Getting the second smallest number from 4 inputs.

Hey guys, I am stuck and don't know what to do next. I was going with this approach where I get both the smallest number and the second smallest and at the end I will eliminate the smallest. I don't know if this is possible though. Can someone please help me. Here is what I have so far.

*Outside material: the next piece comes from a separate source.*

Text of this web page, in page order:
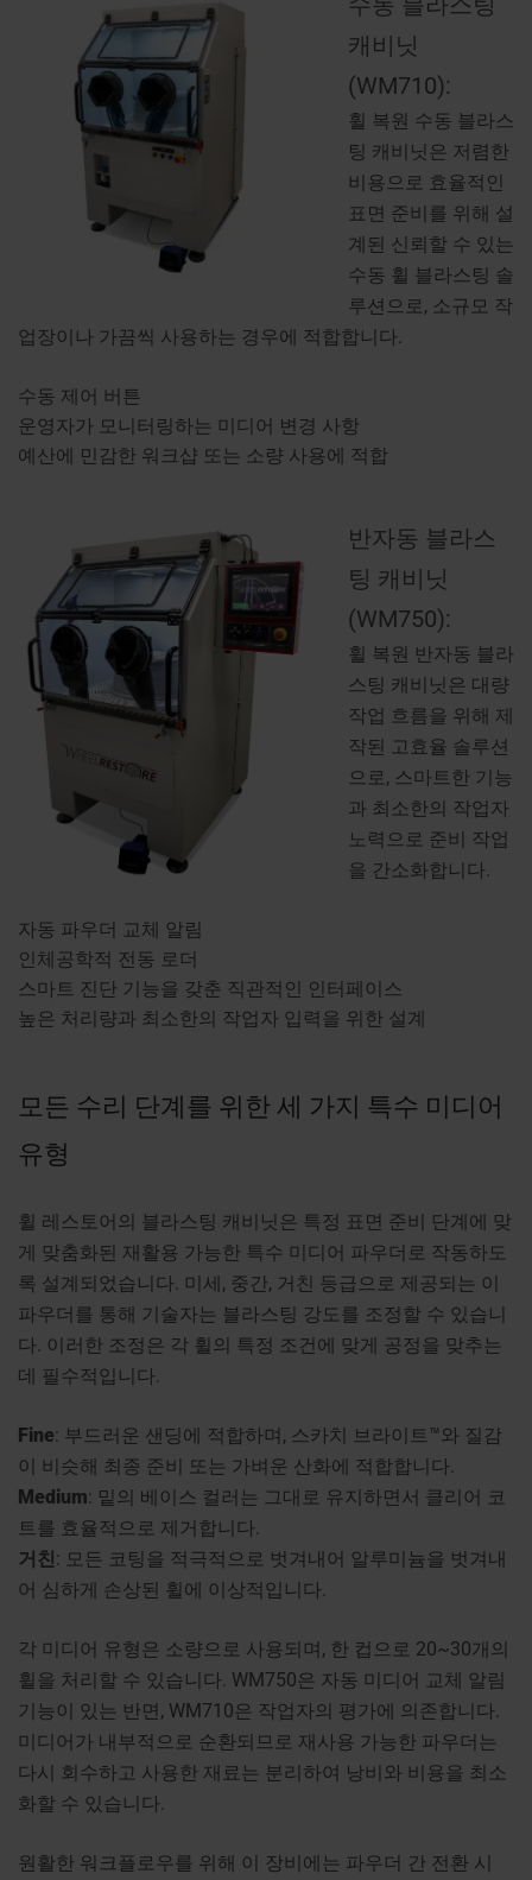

// Returns the second smallest of a, b, c, d.
// I.e. in order from smallest to largest, the second.
int secondSmallest(int a, int b, int c, int d)
{
	// EDIT HERE
	int smallest, secondsmallest;

	cin >> a >> b >> c >> d;
	if (a < b)
	{
		smallest = a;
		secondsmallest = b;
	}
	else
	{
		smallest = b;
		secondsmallest = a;
	}
	if (c < d)
	{
		smallest = c;
		secondsmallest = d;
	}

	if (d < smallest)
		smallest = d;
	else if (d > secondsmallest)
		secondsmallest = d;
	return 0;
} Put the code you need help with here.

tristan1333 (49)

Perhaps rather, you could use an array? something along the lines of:

int secondSmallest(int arr[],int size)
{
    int smallest,second;
    second = 0;
    smallest = arr[0];
    for(i = 0;i < size;i++)
    {
       if(arr[i] < smallest)
       {
           smallest = arr[i];
        }
     }    
     second = smallest;
     for(i = 0;i < size;i++)
    {
       if(arr[i] == smallest)
       {
           continue;
       }
       if(second == smallest || arr[i] < second)//It will always be larger than smallest
       {
            second = arr[i];
        }
    }
}

njleos3 (31)

Would my program work though? And thanks for your help!

njleos3 (31)

Oh and I can only use the...

int secondSmallest(int a, int b, int c, int d)
{
     return 0;
}

shadder (813)

njleos3 wrote:

Oh and I can only use the...

int secondSmallest(int a, int b, int c, int d)
{
     return 0;
}

no problem:

int secondSmallest(int a, int b, int c, int d)
{
 int arr[4];
arr[0]=a;
arr[1]=b;
arr[2]=c;
arr[3]=d;


//@tristan1333's code here

int smallest,second;
    second = 0;
    smallest = arr[0];
    for(i = 0;i < size;i++)
    {
       if(arr[i] < smallest)
       {
           smallest = arr[i];
        }
     }    
     second = smallest;
     for(i = 0;i < size;i++)
    {
       if(arr[i] == smallest)
       {
           continue;
       }
       if(second == smallest || arr[i] < second)//It will always be larger than smallest
       {
            second = arr[i];
        }
    }



}

PS: Maybe your teacher won't love this approach :)

liuyang (217)

Basically you could put everything in an array, sort the array and pick the 2nd element.

JLBorges (13770)

int smallest( int a, int b ) { return a < b ? a : b ; }

int smallest( int a, int b, int c ) { return smallest( smallest(a,b), c ) ; }

int smallest( int a, int b, int c, int d ) { return smallest( smallest(a,b), smallest(c,d) ) ; }

int second_smallest( int a, int b, int c, int d )
{
    const int min_value = smallest(a,b,c,d) ;

    if( min_value == a ) return smallest(b,c,d) ;
    else if( min_value == b ) return smallest(a,c,d) ;
    else if( min_value == c ) return smallest(a,b,d) ;
    else return smallest(a,b,c) ;
}

boost lexical cast (395)

@JLBorges

You really do like using a lot of functions. It just confuses me there's so many functions lol for itty bitty things. I'd rather combine some things. I try to read your code but functions call for other functions all over.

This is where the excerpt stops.